User Statistics

If users agree to the collection of their behavior traces during registration, the CARE frontend collects and stores the user face interaction traces in the database. This data can be used to analyze the importance of different features, compare different implementations and simply generate statistics on users.

If you add new features or components, it makes sense to extend the user statistics logging. Below we outline the stats logging interface and how to log new interactions.

User Statistics Logging

To log statistics you need to provide an action type (i.e. the type of interaction you are logging) and an arbitrary data object that specifies the parameters of the interaction (e.g. the page number that is moved into the viewport). Send these information over the websocket on the stats message type, to log them in the database.

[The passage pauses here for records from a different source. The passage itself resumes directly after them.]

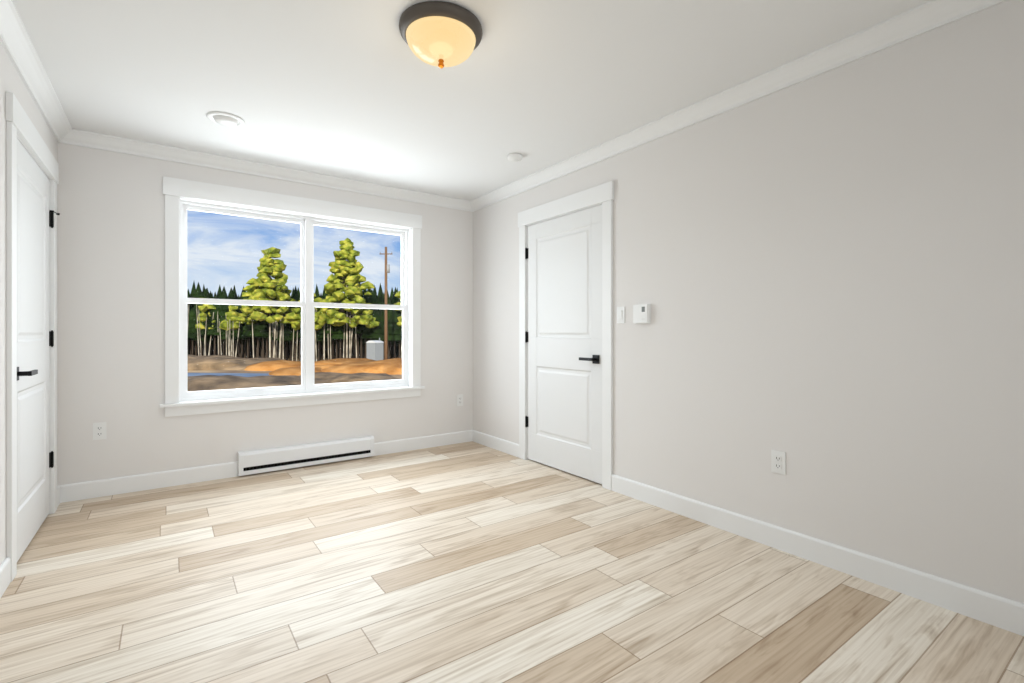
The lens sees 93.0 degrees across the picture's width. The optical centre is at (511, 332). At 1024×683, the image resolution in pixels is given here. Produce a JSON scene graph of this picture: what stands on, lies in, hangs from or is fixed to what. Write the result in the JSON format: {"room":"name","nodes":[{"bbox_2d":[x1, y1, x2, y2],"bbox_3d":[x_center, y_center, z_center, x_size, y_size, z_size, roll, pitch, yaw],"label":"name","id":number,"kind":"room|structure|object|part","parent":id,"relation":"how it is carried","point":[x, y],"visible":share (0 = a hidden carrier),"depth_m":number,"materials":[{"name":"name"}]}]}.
{"room":"empty bedroom","nodes":[
{"label":"empty bedroom","id":0,"kind":"room"},
{"bbox_2d":[0,42,57,565],"bbox_3d":[-1.561,-0.110,1.074,0.140,2.440,5.060,0,0,-35],"label":"wall","id":1,"kind":"structure","parent":0,"point":[11,81],"depth_m":2.13,"materials":[{"name":"white paint"}]},
{"bbox_2d":[0,557,10,598],"bbox_3d":[-1.136,1.053,0.609,0.014,0.114,3.807,0,0,-35],"label":"baseboard","id":2,"kind":"structure","parent":1,"relation":"attached to","point":[5,568],"depth_m":2.09,"materials":[{"name":"white wood"}]},
{"bbox_2d":[6,91,58,581],"bbox_3d":[-2.608,0.021,2.569,0.164,2.178,1.120,0,0,-35],"label":"door frame","id":3,"kind":"structure","parent":1,"relation":"attached to","point":[20,125],"depth_m":2.22,"materials":[{"name":"white wood"}]},
{"bbox_2d":[0,0,75,144],"bbox_3d":[-1.472,-1.288,1.138,0.078,0.084,5.060,0,0,-35],"label":"crown molding","id":4,"kind":"structure","parent":1,"relation":"attached to","point":[21,52],"depth_m":2.38,"materials":[{"name":"white wood"}]},
{"bbox_2d":[17,139,59,561],"bbox_3d":[-2.573,0.083,2.636,0.095,2.030,0.979,0,0,-35],"label":"door","id":5,"kind":"structure","parent":1,"relation":"in","point":[35,334],"depth_m":2.60,"materials":[{"name":"white wood"}]},
{"bbox_2d":[58,143,472,484],"bbox_3d":[-1.726,-0.110,4.147,3.430,2.440,0.140,0,0,-35],"label":"wall","id":6,"kind":"structure","parent":0,"point":[111,291],"depth_m":3.46,"materials":[{"name":"white paint"}]},
{"bbox_2d":[93,422,105,439],"bbox_3d":[-2.796,0.665,3.296,0.070,0.115,0.008,0,0,-35],"label":"electrical outlet","id":7,"kind":"object","parent":6,"relation":"attached to","point":[99,431],"visible":1,"depth_m":3.29,"materials":[{"name":"white plastic"}]},
{"bbox_2d":[57,430,471,505],"bbox_3d":[-1.682,1.053,4.084,3.150,0.114,0.014,0,0,-35],"label":"baseboard","id":8,"kind":"structure","parent":6,"relation":"attached to","point":[141,482],"depth_m":3.55,"materials":[{"name":"white wood"}]},
{"bbox_2d":[72,129,467,210],"bbox_3d":[-1.663,-1.288,4.058,2.970,0.084,0.078,0,0,-35],"label":"crown molding","id":9,"kind":"structure","parent":6,"relation":"attached to","point":[88,139],"depth_m":3.79,"materials":[{"name":"white wood"}]},
{"bbox_2d":[160,176,424,416],"bbox_3d":[-1.723,-0.260,4.125,2.050,1.727,0.200,0,0,-35],"label":"window","id":10,"kind":"structure","parent":6,"relation":"in","point":[176,191],"depth_m":4.02,"materials":[{"name":"white wood"}]},
{"bbox_3d":[-1.756,-0.240,4.172,1.810,1.500,0.084,0,0,-35],"label":"window sash","id":11,"kind":"part","parent":10,"relation":"part of","materials":[{"name":"white plastic"}]},
{"bbox_2d":[188,210,402,389],"bbox_3d":[-1.754,-0.247,4.169,1.713,1.379,0.033,0,0,-35],"label":"panel","id":12,"kind":"object","parent":10,"relation":"attached to","point":[295,313],"visible":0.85,"depth_m":4.06,"materials":[{"name":"clear glass"}]},
{"bbox_2d":[238,435,373,475],"bbox_3d":[-1.679,1.010,4.054,1.060,0.173,0.066,0,0,-35],"label":"heater","id":13,"kind":"object","parent":6,"relation":"attached to","point":[272,459],"visible":1,"depth_m":4.00,"materials":[{"name":"white metal"}]},
{"bbox_2d":[457,394,462,405],"bbox_3d":[-0.524,0.680,4.910,0.070,0.115,0.008,0,0,-35],"label":"electrical outlet","id":14,"kind":"object","parent":6,"relation":"attached to","point":[459,400],"visible":1,"depth_m":4.91,"materials":[{"name":"white plastic"}]},
{"bbox_2d":[13,0,930,200],"bbox_3d":[-0.220,-1.380,2.027,3.430,0.100,5.340,0,0,-35],"label":"ceiling","id":15,"kind":"structure","parent":0,"point":[358,90],"depth_m":2.48,"materials":[{"name":"white paint"}]},
{"bbox_2d":[206,111,244,126],"bbox_3d":[-1.777,-1.317,3.019,0.208,0.026,0.208,0,0,-35],"label":"ceiling vent","id":16,"kind":"object","parent":15,"relation":"in","point":[225,119],"visible":1,"depth_m":2.99,"materials":[{"name":"white plastic"}]},
{"bbox_2d":[399,1,481,67],"bbox_3d":[-0.309,-1.242,2.118,0.360,0.176,0.360,0,0,-35],"label":"flush-mount light","id":17,"kind":"object","parent":15,"relation":"attached to","point":[440,34],"visible":1,"depth_m":2.02,"materials":[{"name":"beige glass"}]},
{"bbox_2d":[507,153,522,161],"bbox_3d":[0.022,-1.310,3.647,0.116,0.041,0.116,0,0,-35],"label":"smoke detector","id":18,"kind":"object","parent":15,"relation":"attached to","point":[514,157],"visible":1,"depth_m":3.61,"materials":[{"name":"white plastic"}]},
{"bbox_2d":[0,441,1023,682],"bbox_3d":[-0.220,1.160,2.027,3.430,0.100,5.340,0,0,-35],"label":"floor","id":19,"kind":"structure","parent":0,"point":[470,562],"depth_m":2.06,"materials":[{"name":"beige wood"}]},
{"bbox_2d":[473,0,1023,603],"bbox_3d":[1.121,-0.110,2.980,0.140,2.440,5.060,0,0,-35],"label":"wall","id":20,"kind":"structure","parent":0,"point":[823,274],"depth_m":2.28,"materials":[{"name":"white paint"}]},
{"bbox_2d":[472,430,518,457],"bbox_3d":[-0.162,1.053,4.652,0.014,0.114,0.807,0,0,-35],"label":"baseboard","id":21,"kind":"structure","parent":20,"relation":"attached to","point":[505,446],"depth_m":4.62,"materials":[{"name":"white wood"}]},
{"bbox_2d":[525,205,601,483],"bbox_3d":[0.384,0.083,3.879,0.095,2.030,0.919,0,0,-35],"label":"door","id":22,"kind":"structure","parent":20,"relation":"in","point":[563,341],"depth_m":3.84,"materials":[{"name":"white wood"}]},
{"bbox_2d":[518,181,613,489],"bbox_3d":[0.442,0.021,3.915,0.164,2.178,1.120,0,0,-35],"label":"door frame","id":23,"kind":"structure","parent":20,"relation":"attached to","point":[603,194],"depth_m":3.49,"materials":[{"name":"white wood"}]},
{"bbox_2d":[617,306,624,322],"bbox_3d":[0.752,-0.125,3.369,0.011,0.115,0.070,0,0,-35],"label":"switch plate","id":24,"kind":"object","parent":20,"relation":"attached to","point":[620,314],"visible":1,"depth_m":3.36,"materials":[{"name":"white plastic"}]},
{"bbox_2d":[633,304,650,323],"bbox_3d":[0.854,-0.126,3.208,0.032,0.128,0.124,0,0,-35],"label":"thermostat","id":25,"kind":"object","parent":20,"relation":"attached to","point":[641,313],"visible":0.98,"depth_m":3.19,"materials":[{"name":"white plastic"}]},
{"bbox_2d":[468,0,1007,211],"bbox_3d":[1.032,-1.288,2.917,0.078,0.084,5.060,0,0,-35],"label":"crown molding","id":26,"kind":"structure","parent":20,"relation":"attached to","point":[931,15],"depth_m":2.49,"materials":[{"name":"white wood"}]},
{"bbox_2d":[771,450,785,474],"bbox_3d":[1.371,0.665,2.501,0.008,0.115,0.070,0,0,-35],"label":"electrical outlet","id":27,"kind":"object","parent":20,"relation":"attached to","point":[778,461],"visible":1,"depth_m":2.50,"materials":[{"name":"white plastic"}]},
{"bbox_2d":[611,474,1023,635],"bbox_3d":[1.607,1.053,2.164,0.014,0.114,3.107,0,0,-35],"label":"baseboard","id":28,"kind":"structure","parent":20,"relation":"attached to","point":[990,608],"depth_m":2.23,"materials":[{"name":"white wood"}]},
{"label":"outside","id":29,"kind":"structure","parent":0,"visible":0},
{"bbox_2d":[188,355,401,391],"bbox_3d":[-57.535,3.030,124.117,350.000,2.409,251.000,0,0,-35],"label":"ground","id":30,"kind":"structure","parent":29,"point":[197,378],"depth_m":35.41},
{"bbox_2d":[187,238,401,360],"bbox_3d":[-27.139,-3.206,61.908,55.089,12.848,48.366,0,0,-35],"label":"forest trees","id":31,"kind":"object","parent":30,"relation":"on","point":[352,339],"depth_m":49.80,"materials":[{"name":"green plant"}]},
{"bbox_2d":[367,338,383,360],"bbox_3d":[-13.091,1.735,46.440,1.200,2.550,1.200,0,0,29],"label":"utility box","id":32,"kind":"object","parent":30,"relation":"on","point":[377,347],"depth_m":46.01,"materials":[{"name":"grey metal"}]},
{"bbox_2d":[380,247,391,359],"bbox_3d":[-10.836,-2.043,41.796,0.949,10.706,0.711,0,0,-35],"label":"pole","id":33,"kind":"object","parent":30,"relation":"on","point":[387,266],"depth_m":41.70,"materials":[{"name":"brown wood"}]}
]}

this.$socket.emit("stats", {
  action: "<action type>",
  data: {}                      //add any data information into the object
})

Each logged user interaction is assigned a timestamp (according to the time of storing in the backend) and the user id allowing to generate trace data from all logged interactions.

Logging a New Interaction

Let’s assume we want to log a new interaction specialButtonClick upon click on a button. Please always use camelcasing for the action types and make them uniquely identifiable for a specific component in the frontend. This helps to keep track of the different interaction types and process them in the database.

Note

While more fine-grained behavior logging implies more information, be aware that each logged interaction causes network traffic and requires database storage. Please have this in mind and check if you want to track very frequent interactions (e.g. mouse movements) or when you log large accompanying statistics data (e.g. whole paragraph texts).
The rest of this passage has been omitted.